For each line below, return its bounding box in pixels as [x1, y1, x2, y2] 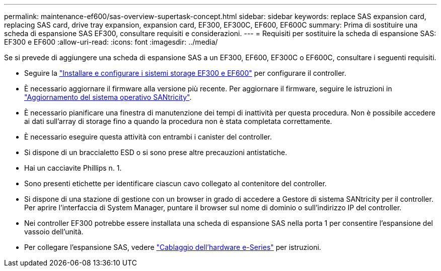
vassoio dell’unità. [24, 227, 84, 236]
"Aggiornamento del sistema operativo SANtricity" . [24, 93, 192, 101]
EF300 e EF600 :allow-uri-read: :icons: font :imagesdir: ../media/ [4, 38, 218, 46]
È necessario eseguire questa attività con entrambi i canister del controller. [24, 132, 272, 141]
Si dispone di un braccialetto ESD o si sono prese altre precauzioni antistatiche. [24, 148, 287, 157]
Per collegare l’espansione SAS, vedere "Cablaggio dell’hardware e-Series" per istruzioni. [24, 243, 321, 251]
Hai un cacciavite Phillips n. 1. [24, 164, 122, 172]
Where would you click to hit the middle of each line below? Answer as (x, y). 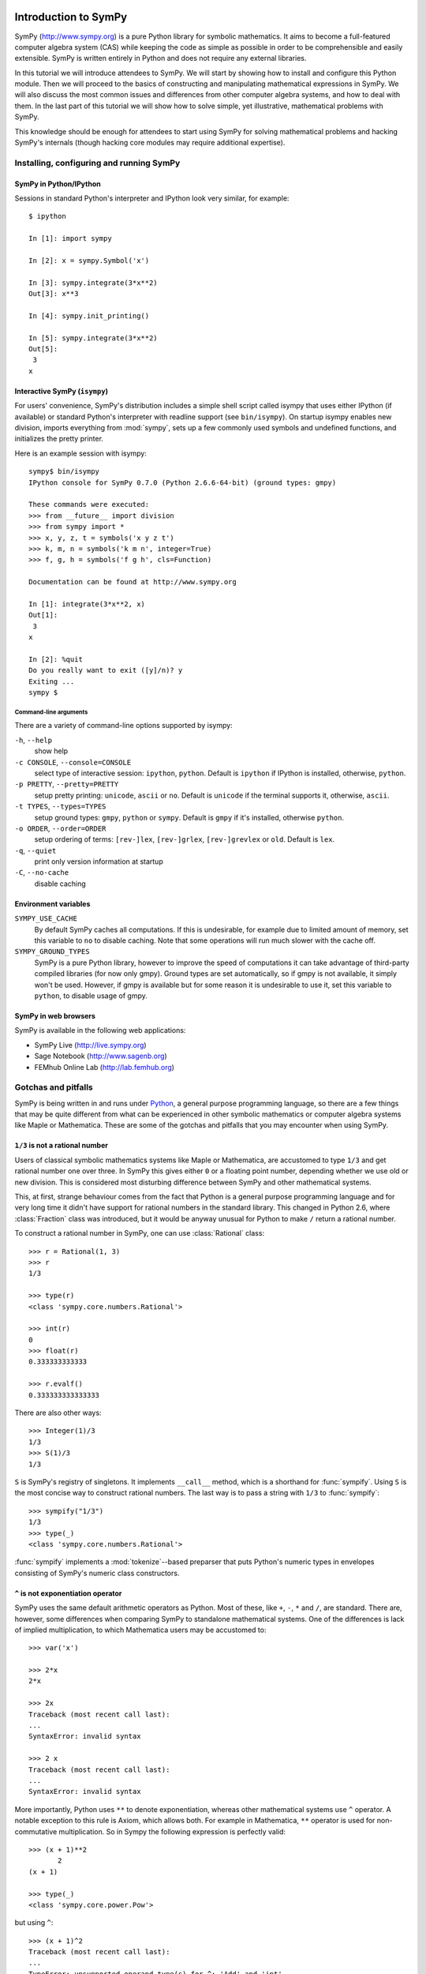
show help (51, 751)
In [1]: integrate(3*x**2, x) (87, 604)
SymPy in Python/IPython (58, 184)
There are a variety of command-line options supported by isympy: (123, 726)
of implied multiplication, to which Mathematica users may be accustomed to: (140, 1630)
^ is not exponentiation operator (68, 1593)
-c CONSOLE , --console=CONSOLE (73, 762)
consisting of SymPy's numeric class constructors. (97, 1573)
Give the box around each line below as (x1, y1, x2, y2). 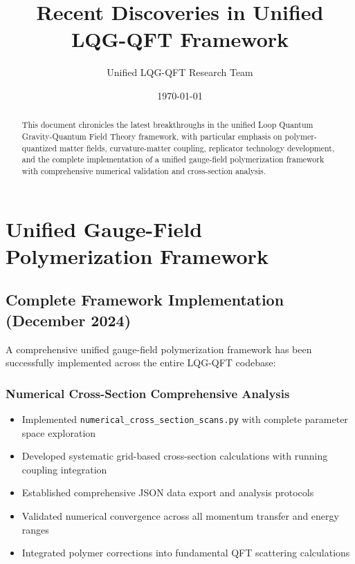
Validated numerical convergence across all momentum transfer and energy (21, 508, 339, 523)
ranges (21, 522, 49, 536)
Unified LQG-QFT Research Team (107, 65, 253, 79)
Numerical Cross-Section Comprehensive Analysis (6, 384, 290, 402)
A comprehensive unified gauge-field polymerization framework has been (6, 341, 312, 356)
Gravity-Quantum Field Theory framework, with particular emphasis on (21, 130, 282, 142)
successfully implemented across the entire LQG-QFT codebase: (6, 355, 276, 370)
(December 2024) (6, 309, 131, 330)
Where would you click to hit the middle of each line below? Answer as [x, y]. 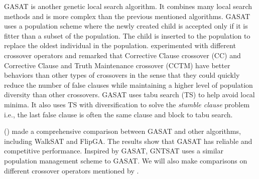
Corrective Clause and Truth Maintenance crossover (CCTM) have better [117, 65]
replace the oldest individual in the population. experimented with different [120, 45]
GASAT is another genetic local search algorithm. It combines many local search [128, 6]
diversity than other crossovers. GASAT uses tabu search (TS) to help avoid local [129, 95]
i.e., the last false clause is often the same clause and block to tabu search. [118, 114]
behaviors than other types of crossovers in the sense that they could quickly [122, 75]
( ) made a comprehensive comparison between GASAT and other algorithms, [122, 131]
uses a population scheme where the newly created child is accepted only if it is [126, 26]
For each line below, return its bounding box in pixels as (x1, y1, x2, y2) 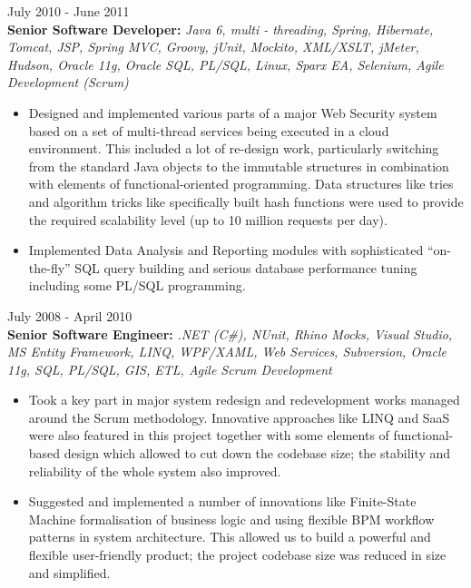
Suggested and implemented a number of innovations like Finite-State (28, 492, 417, 511)
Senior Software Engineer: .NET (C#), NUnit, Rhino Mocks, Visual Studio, (7, 324, 453, 343)
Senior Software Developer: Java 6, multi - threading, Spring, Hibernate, (7, 19, 434, 38)
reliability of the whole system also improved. (28, 461, 281, 480)
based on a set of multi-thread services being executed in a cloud (28, 121, 389, 140)
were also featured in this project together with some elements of (28, 426, 389, 445)
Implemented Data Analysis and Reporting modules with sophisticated (28, 240, 424, 260)
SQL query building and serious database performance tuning (74, 258, 417, 277)

> TASK INSTRUCTIONS: From the listing, reproduce every line where the word "GASAT" is present.

> RESPONSE:
GASAT is another genetic local search algorithm. It combines many local search [128, 6]
diversity than other crossovers. GASAT uses tabu search (TS) to help avoid local [129, 95]
( ) made a comprehensive comparison between GASAT and other algorithms, [122, 131]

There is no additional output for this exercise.